● Work order: Taking the data below, please print only the lines from the line holding "Clear reporting and custom" to the line holding "Midwest Regional Headquarters", inclusive, with pictures omitted.
Start of The records
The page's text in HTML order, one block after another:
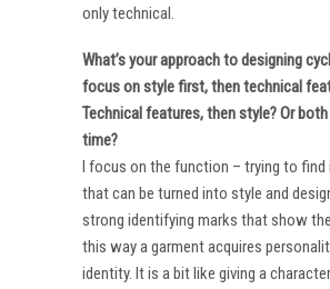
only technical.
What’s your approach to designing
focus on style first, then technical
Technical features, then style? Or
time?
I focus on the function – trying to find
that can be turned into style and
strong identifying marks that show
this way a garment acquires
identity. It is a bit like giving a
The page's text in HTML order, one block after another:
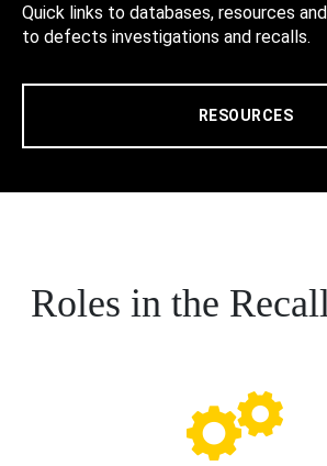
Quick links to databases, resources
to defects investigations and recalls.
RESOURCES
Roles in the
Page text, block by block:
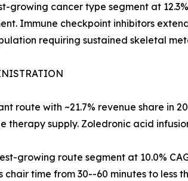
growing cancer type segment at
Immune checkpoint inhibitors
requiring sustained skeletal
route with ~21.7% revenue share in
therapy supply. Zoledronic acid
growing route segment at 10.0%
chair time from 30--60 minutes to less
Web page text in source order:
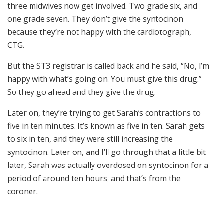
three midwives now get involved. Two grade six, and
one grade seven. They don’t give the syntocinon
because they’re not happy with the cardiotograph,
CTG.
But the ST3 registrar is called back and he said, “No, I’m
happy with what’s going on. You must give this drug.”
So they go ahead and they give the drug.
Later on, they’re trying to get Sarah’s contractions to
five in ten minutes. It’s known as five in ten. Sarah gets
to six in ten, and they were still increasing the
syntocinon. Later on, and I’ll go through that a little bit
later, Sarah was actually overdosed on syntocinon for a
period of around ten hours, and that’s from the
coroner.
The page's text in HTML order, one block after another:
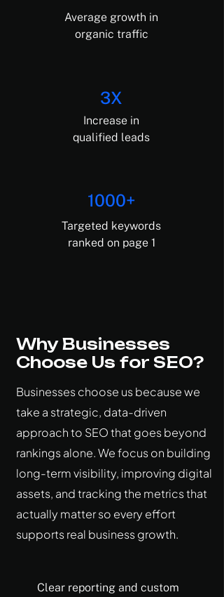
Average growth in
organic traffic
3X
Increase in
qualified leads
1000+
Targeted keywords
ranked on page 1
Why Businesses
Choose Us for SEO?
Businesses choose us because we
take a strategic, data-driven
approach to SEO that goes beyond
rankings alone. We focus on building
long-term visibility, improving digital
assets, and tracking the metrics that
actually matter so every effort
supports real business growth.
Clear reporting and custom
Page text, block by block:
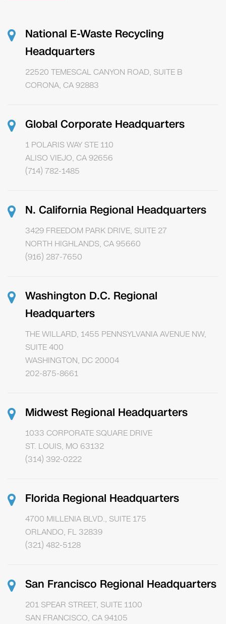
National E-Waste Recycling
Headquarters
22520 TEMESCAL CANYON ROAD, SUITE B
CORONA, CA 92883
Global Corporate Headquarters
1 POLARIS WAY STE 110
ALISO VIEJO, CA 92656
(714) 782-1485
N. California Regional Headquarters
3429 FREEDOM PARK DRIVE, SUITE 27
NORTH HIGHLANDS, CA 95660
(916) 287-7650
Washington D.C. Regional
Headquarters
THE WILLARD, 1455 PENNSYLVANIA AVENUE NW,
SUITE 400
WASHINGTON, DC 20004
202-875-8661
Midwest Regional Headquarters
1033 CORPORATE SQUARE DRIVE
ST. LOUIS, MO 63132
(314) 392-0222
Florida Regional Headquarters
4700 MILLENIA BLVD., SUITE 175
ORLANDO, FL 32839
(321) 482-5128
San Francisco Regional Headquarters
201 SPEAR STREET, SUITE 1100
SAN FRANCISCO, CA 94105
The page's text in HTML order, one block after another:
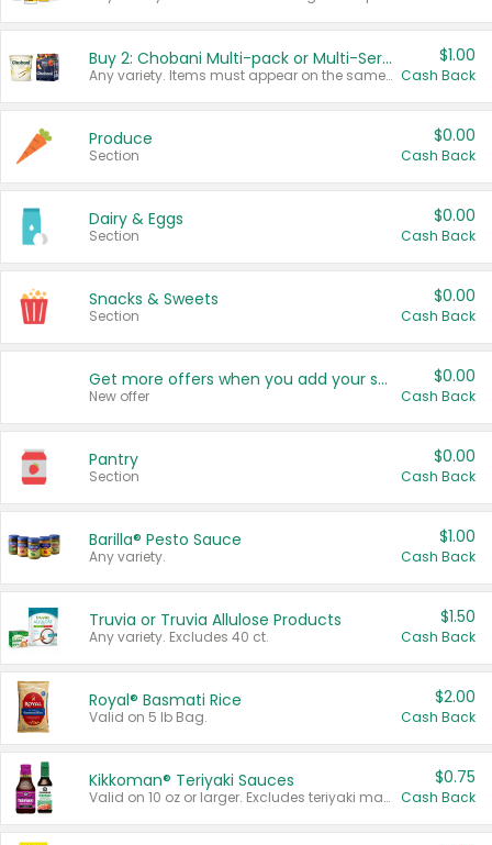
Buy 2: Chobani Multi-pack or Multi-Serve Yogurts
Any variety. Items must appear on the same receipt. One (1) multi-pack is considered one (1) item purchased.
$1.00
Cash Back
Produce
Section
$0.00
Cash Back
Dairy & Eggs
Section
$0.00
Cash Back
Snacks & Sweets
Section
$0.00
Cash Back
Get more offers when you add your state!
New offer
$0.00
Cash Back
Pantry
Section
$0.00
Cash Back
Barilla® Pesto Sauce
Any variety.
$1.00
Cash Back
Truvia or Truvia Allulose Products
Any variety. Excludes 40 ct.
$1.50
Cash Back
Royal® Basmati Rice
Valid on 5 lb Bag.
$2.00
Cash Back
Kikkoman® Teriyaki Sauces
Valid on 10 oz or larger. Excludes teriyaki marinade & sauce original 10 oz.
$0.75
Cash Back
End of The records
Start of The records
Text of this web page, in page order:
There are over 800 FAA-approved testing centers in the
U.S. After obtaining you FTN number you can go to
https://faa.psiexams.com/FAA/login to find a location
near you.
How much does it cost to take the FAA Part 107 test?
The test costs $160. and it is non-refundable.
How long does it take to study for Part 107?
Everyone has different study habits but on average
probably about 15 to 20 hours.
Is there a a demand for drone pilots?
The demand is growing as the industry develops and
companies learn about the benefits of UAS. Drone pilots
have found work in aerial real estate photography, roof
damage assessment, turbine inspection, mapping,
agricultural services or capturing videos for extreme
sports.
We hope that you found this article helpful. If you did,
End of The records
● Answer to this exercise:
Clear reporting and custom
Page text, block by block:
National E-Waste Recycling
Headquarters
22520 TEMESCAL CANYON ROAD, SUITE B
CORONA, CA 92883
Global Corporate Headquarters
1 POLARIS WAY STE 110
ALISO VIEJO, CA 92656
(714) 782-1485
N. California Regional Headquarters
3429 FREEDOM PARK DRIVE, SUITE 27
NORTH HIGHLANDS, CA 95660
(916) 287-7650
Washington D.C. Regional
Headquarters
THE WILLARD, 1455 PENNSYLVANIA AVENUE NW,
SUITE 400
WASHINGTON, DC 20004
202-875-8661
Midwest Regional Headquarters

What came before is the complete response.